**What the task requires:**
Beginning with the line that holds "Text of this", copy each line through the end of the material below, exactly and with no pictures.

**Records shown:**
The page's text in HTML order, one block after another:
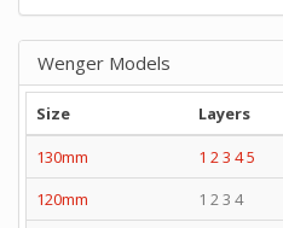
Wenger Models
Size Layers
130mm
1 2 3 45
120mm
1 2 3 4
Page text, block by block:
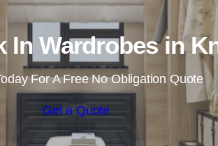
In Wardrobes in
For A Free No Obligation Quote
Get a Quote
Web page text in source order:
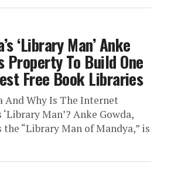
‘Library Man’ Anke
Property To Build One
Free Book Libraries
And Why Is The Internet
Man’? Anke Gowda,
“Library Man of Mandya,” is
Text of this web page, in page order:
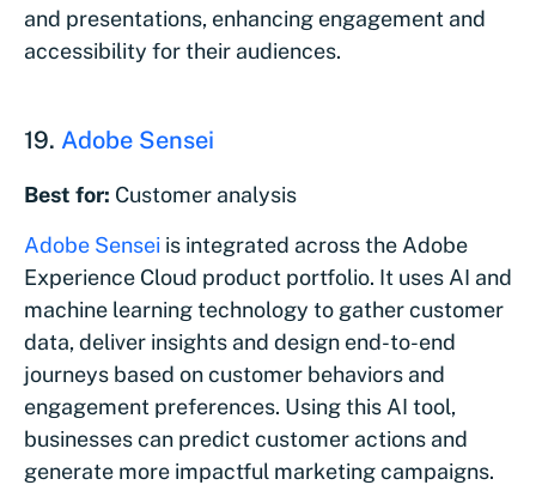
and presentations, enhancing engagement and
accessibility for their audiences.
19. Adobe Sensei
Best for: Customer analysis
Adobe Sensei is integrated across the Adobe
Experience Cloud product portfolio. It uses AI and
machine learning technology to gather customer
data, deliver insights and design end-to-end
journeys based on customer behaviors and
engagement preferences. Using this AI tool,
businesses can predict customer actions and
generate more impactful marketing campaigns.
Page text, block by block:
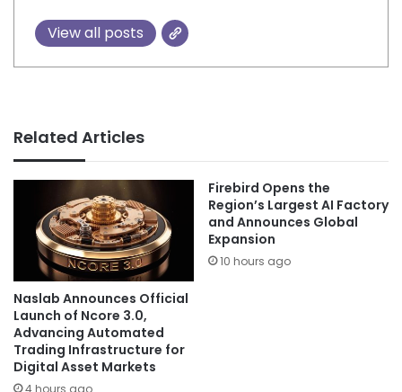
View all posts
Related Articles
Naslab Announces Official
Launch of Ncore 3.0,
Advancing Automated
Trading Infrastructure for
Digital Asset Markets
Firebird Opens the
Region’s Largest AI Factory
and Announces Global
Expansion
10 hours ago

**Answer space:**
Text of this web page, in page order:
and presentations, enhancing engagement and
accessibility for their audiences.
19. Adobe Sensei
Best for: Customer analysis
Adobe Sensei is integrated across the Adobe
Experience Cloud product portfolio. It uses AI and
machine learning technology to gather customer
data, deliver insights and design end-to-end
journeys based on customer behaviors and
engagement preferences. Using this AI tool,
businesses can predict customer actions and
generate more impactful marketing campaigns.
Page text, block by block:
View all posts
Related Articles
Naslab Announces Official
Launch of Ncore 3.0,
Advancing Automated
Trading Infrastructure for
Digital Asset Markets
Firebird Opens the
Region’s Largest AI Factory
and Announces Global
Expansion
10 hours ago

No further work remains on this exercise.